As a larger example, starting with the number $133251140379$, we can make a simple table with the pattern $1,3,2,-1,-3,-2,\ldots$ underneath the digits from right to left (we reverse the direction since the powers of $10$ increase to the left):

$$\begin{array}{cccccccccccc}
1 & 3 & 3 & 2 & 5 & 1 & 1 & 4 & 0 & 3 & 7 & 9 \\
-2 & -3& -1& 2 & 3 & 1 & -2& -3& -1& 2 & 3 & 1
\end{array}$$

Then we can simply multiply the pairs of numbers in column together (and take the results mod 7) and add the results mod $7$. We can write each product below the pairs:

$$\begin{array}{cccccccccccc}
1 & 3 & 3 & 2 & 5 & 1 & 1 & 4 & 0 & 3 & 7 & 9 \\
-2 & -3& -1& 2 & 3 & 1 & -2& -3& -1& 2 & 3 & 1 \\\hline
-2 & -2& -3& 4 & 1 & 1 & -2& -5& 0 & 6 & 0 & 2
\end{array}$$

(Notice that in the computation of the products we sometimes automatically take the result mod $7$: for instance, $5\cdot 3=15\equiv 1\pmod 7$, so under the fifth column we simply write $1$.) Finally, the sum of the numbers in the bottom row is $-2-2-3+4+1+1-2-5+6+2=0$, so $133251140379$ is indeed divisible by $7$.

I tested this method by hand on a few large numbers and compared my calculation time to the iterative subtraction method, and it saves a good chunk of time. The particular number above took me 35 seconds to check with the $1,3,2$-pattern method, and 69 seconds to check with the double-and-subtract rule. Try it out, and let me know in the comments whether you find this method easier!

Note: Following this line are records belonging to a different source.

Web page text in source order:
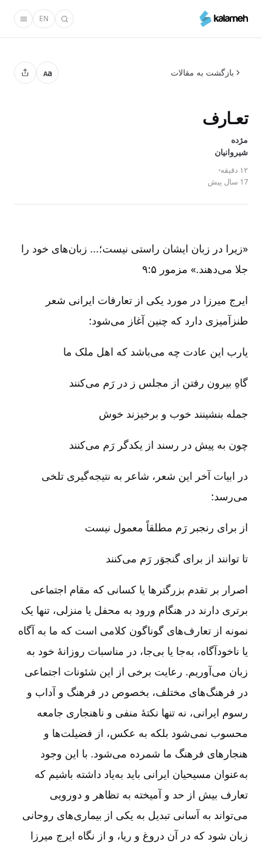
محتوای
EN
بازگشت به مقالات Aa
تعـارف
مژده
‌شیروانیان
۱۲ دقیقه
17 سال پیش
«زیرا در زبان ایشان راستی نیست؛... زبان‌های خود را
جلا می‌دهند.» مزمور ۵:‏۹
ایرج میرزا در مورد یکی از تعارفات ایرانی شعر
طنزآمیزی دارد که چنین آغاز می‌شود:
یارب این عادت چه می‌باشد که اهل ملک ما
گاهِ بیرون رفتن از مجلس ز در رَم می‌کنند
جمله بنشینند خوب و برخیزند خوش
چون به پیش در رسند از یکدگر رَم می‌کنند
در ابیات آخر این شعر، شاعر به نتیجه‌گیری تلخی
می‌رسد:
از برای رنجبر رَم مطلقاً معمول نیست
تا توانند از برای گنجوَر رَم می‌کنند
اصرار بر تقدم بزرگترها یا کسانی که مقام اجتماعی
برتری دارند در هنگام ورود به محفل یا منزلی، تنها یک
نمونه از تعارف‌های گوناگون کلامی است که ما به آگاه
یا ناخودآگاه، به‌جا یا بی‌جا، در مناسبات روزانۀ خود به
زبان می‌آوریم. رعایت برخی از این شئونات اجتماعی
در فرهنگ‌های مختلف، بخصوص در فرهنگ و آداب و
رسوم ایرانی، نه تنها نکتۀ منفی و ناهنجاری جامعه
محسوب نمی‌شود بلکه به عکس، از فضیلت‌ها و
هنجارهای فرهنگ ما شمرده می‌شود. با این وجود
به‌عنوان مسیحیان ایرانی باید به‌یاد داشته باشیم که
تعارف بیش از حد و آمیخته به تظاهر و دورویی
می‌تواند به آسانی تبدیل به یکی از بیماری‌های روحانی
زبان ‌شود که در آن دروغ و ریا، و از نگاه ایرج میرزا
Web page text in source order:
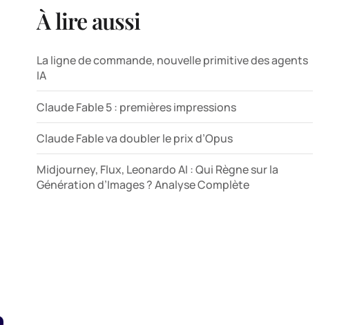
À lire aussi
La ligne de commande, nouvelle primitive des agents
IA
Claude Fable 5 : premières impressions
Claude Fable va doubler le prix d’Opus
Midjourney, Flux, Leonardo AI : Qui Règne sur la
Génération d’Images ? Analyse Complète

Addendum: A similar rule for $13$

While this method may become more cumbersome for larger moduli (which will have a longer pattern to memorize), it turns out that powers of $10$ mod $13$ also have an easily-memorizable repeating pattern:

$$\begin{array}{cccccccccc}
n & 1 & 10 & 10^2 & 10^3 & 10^4 & 10^5 & 10^6 & 10^7 & 10^8 \\
n \bmod 13 & 1 & -3 & -4 & -1 & 3 & 4 & 1 & -3 & -4
\end{array}$$

The pattern is $1,-3,-4,-1,3,4$ repeating, which can be memorized by taking the length $3$ string $1,3,4$ and then writing negative signs on every other block of three entries starting at the tens digit. Let’s try it out on our example number above.

$$\begin{array}{cccccccccccc}
1 & 3 & 3 & 2 & 5 & 1 & 1 & 4 & 0 & 3 & 7 & 9 \\
4 & 3 &-1 &-4 &-3 & 1 & 4 & 3 & -1&-4 &-3 & 1 \\\hline
4 &-4 &-3 & 5 &-2 & 1 & 4 & -1& 0 & 1 & 5 & -4
\end{array}$$
We have $4-4-3+5-2+1+4-1+1+5-4=6$, so $133251140379$ has a remainder of $6$ when divided by $13$.